2. Get social. Social media is a great tool to use prior to pitching. It helps with research and it’s an easy and organic way for you to introduce yourself and your agency to top media contacts. Editors hate being pitched by unknown entities, so begin engaging with them on Twitter or Instagram for at least a month prior to pitching them. That way, when they see your email in their inboxes, they’ll recognize your name and know you’re legitimate.

3. Be relevant. When your pitch is ready to send, be sure that you have created compelling content. Consider what is big news at the moment and rethink your pitch so that it is more relevant to what’s trending.  Sending out the same content over and over again will just help your pitch end up in the bin.

 4. Customize the pitch. The most important step in getting your pitch noticed is to customize it.  Research the editor and the publication.  Reference specific stories, columns or upcoming issues that would be perfect for featuring your client. Be sincere, not generic. Journalists and reporters appreciate that you took the time to do your homework, because it shows that you are confident that whatever it is you are pitching would be a good fit.
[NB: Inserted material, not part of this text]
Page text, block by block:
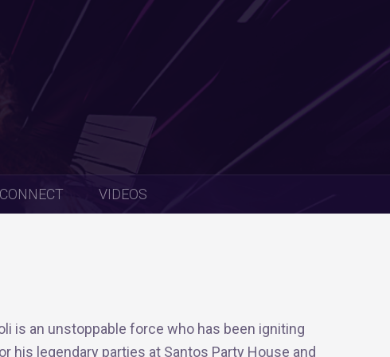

 5. Be brief. Members of the media get hundreds, if not thousands, of pitches each day. You need to get to the point as quickly as possible. At Merlot Marketing, we are big fans of the bulleted list. Never send attached images or supporting documents to your initial pitch; this is a flag to media filters and almost always directs your message to spam folders. If the editor or reporter is interested, they will write back and request additional information.

Remember, PR is as much about timing as it is about research. Even if the timing is not right when you send your first pitch, it may be a good fit later. By proving that you are a professional with each pitch you send, you are more likely to be contacted for future issues.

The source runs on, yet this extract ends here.